La confrontation de ces sources permet une lecture “couche à couche” de l’histoire du bâti. Elle révèle des évolutions qui, à l’œil nu, restent souvent invisibles.

Un centre-bourg façonné par l’histoire locale

Le relief de la Combe de Savoie a guidé la forme même du bourg de Coise-Saint-Jean-Pied-Gauthier : implanté entre la plaine viticole et les échancrures du Granier, le bourg s’est développé contre les pentes, autour de l’église et de quelques axes historiques, dont la « grande rue ». Des relevés du début du XIXe siècle, on lit plusieurs spécificités savoyardes :

  • Des îlots resserrés : l’habitat forme des noyaux serrés autour des places et du carrefour principal, héritage du besoin de proximité et de sécurité liée à la communauté rurale.
  • Bâti rural mixte : nombre de maisons du “vieux bourg” inscrivent encore sur leur plan des annexes agricoles : granges contiguës, séchoirs attenants, petites cours intérieures.
  • Le bâti vigneron : avec les vignes de la Combe, plusieurs bâtisses comportaient caves voutées et portails larges pour les tonneaux, identifiés sur les plans cadastraux d’origine (cf. cadastre 1827, feuille C, Archives de la Savoie).
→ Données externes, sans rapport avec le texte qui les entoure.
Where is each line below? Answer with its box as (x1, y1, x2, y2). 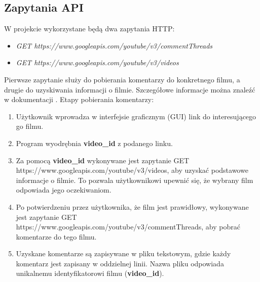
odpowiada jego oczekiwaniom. (16, 184, 112, 195)
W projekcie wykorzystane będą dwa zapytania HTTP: (4, 23, 175, 34)
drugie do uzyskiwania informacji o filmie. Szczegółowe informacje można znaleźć (4, 84, 255, 95)
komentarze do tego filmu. (16, 231, 97, 242)
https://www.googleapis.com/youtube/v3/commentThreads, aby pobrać (16, 221, 240, 232)
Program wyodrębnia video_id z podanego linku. (16, 137, 173, 148)
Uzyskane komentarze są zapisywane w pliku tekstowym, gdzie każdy (16, 248, 231, 259)
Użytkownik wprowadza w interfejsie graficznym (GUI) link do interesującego (16, 111, 256, 121)
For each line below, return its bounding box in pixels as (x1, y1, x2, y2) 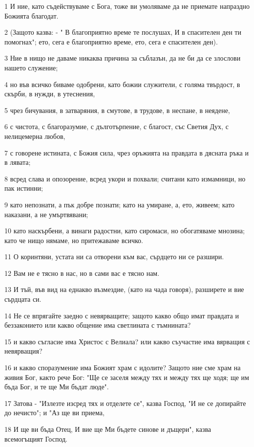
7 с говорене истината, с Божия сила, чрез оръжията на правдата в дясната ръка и (4, 147, 249, 157)
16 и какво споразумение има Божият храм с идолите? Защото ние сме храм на (4, 362, 241, 373)
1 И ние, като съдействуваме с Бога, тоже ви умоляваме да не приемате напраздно (4, 1, 250, 11)
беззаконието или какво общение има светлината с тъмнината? (4, 320, 191, 330)
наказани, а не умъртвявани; (4, 209, 88, 219)
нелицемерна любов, (4, 131, 65, 141)
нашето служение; (4, 62, 58, 72)
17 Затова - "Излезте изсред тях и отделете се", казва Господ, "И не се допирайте (4, 398, 246, 408)
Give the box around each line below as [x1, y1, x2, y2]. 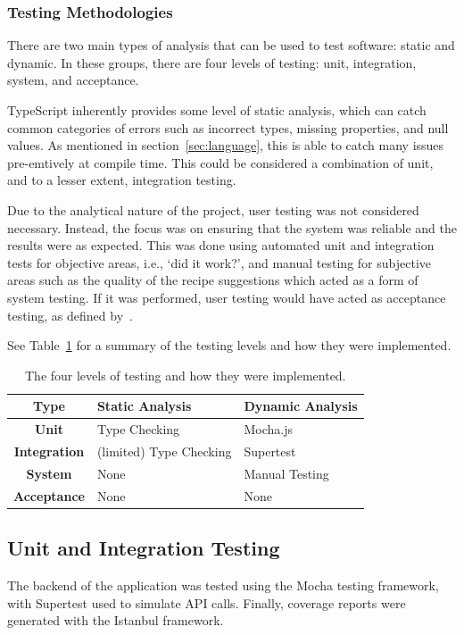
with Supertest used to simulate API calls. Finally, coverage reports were [7, 593, 406, 612]
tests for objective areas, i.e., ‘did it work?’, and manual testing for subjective [7, 253, 431, 272]
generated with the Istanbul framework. [7, 611, 224, 630]
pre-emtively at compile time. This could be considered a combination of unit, [7, 153, 434, 171]
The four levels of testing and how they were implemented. [24, 365, 346, 384]
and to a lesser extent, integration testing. [7, 171, 236, 189]
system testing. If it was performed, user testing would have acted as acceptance [7, 288, 446, 306]
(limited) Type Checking [96, 442, 232, 460]
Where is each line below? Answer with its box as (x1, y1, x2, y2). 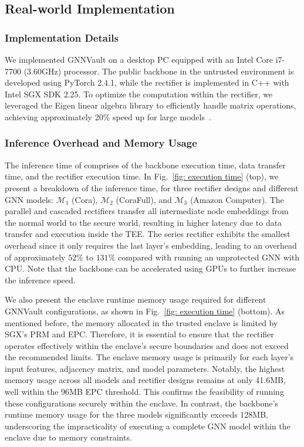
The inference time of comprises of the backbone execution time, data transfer (5, 158, 286, 171)
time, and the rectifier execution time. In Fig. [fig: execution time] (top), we (5, 170, 279, 182)
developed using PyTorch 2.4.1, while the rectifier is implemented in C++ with (5, 76, 289, 89)
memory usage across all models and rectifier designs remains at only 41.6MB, (5, 374, 286, 386)
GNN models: (5, 193, 54, 205)
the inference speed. (5, 273, 76, 286)
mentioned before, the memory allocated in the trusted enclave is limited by (5, 316, 278, 329)
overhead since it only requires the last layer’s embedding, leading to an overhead (5, 239, 297, 251)

L’observation des relevés de la première moitié du XIXe siècle manifeste la permanence d’un paysage bâti attaché à la polyculture : au rez-de-chaussée, l’étable et la cave ; au-dessus, l’habitation, souvent flanquée d’un fenil.

Évolutions marquantes du bâti : agrandissements, alignements, reconstructions

La progression par extensions

Entre 1830 et 1914, la population du bourg oscille (cf. chiffres INSEE : de 951 habitants en 1836 à 1042 en 1866, retombant vers 890 en 1911). Les besoins de logement et d’espaces de travail s’adaptent sans rupture : le bâti se développe par touches successives, principalement selon trois axes :

  • Agrandissements en profondeur : nombre de maisons, initialement à deux travées (pièce + annexe), gagnent en profondeur avec l’ajout, en fond de cour, d’une remise ou écurie. Ces prolongements sont très lisibles sur les plans, où les rectangles s’allongent à l’arrière.
  • Division des parcelles anciennes : à mesure des héritages, des immeubles autrefois familiaux sont partagés. Le cadastre de 1907 révèle, sur certaines adresses du centre, trois voire quatre propriétaires différents sur ce qu’on perçoit aujourd’hui comme une seule bâtisse.
  • Alignements sur la voie : sous la pression des autorités et pour améliorer le cheminement, certaines extensions sont “rappelées à l’ordre” : on rapporte que la mairie, dans les années 1880, intimait aux propriétaires de ne pas empiéter de plus de 50 cm sur la voirie, modifiant ainsi l’alignement des façades.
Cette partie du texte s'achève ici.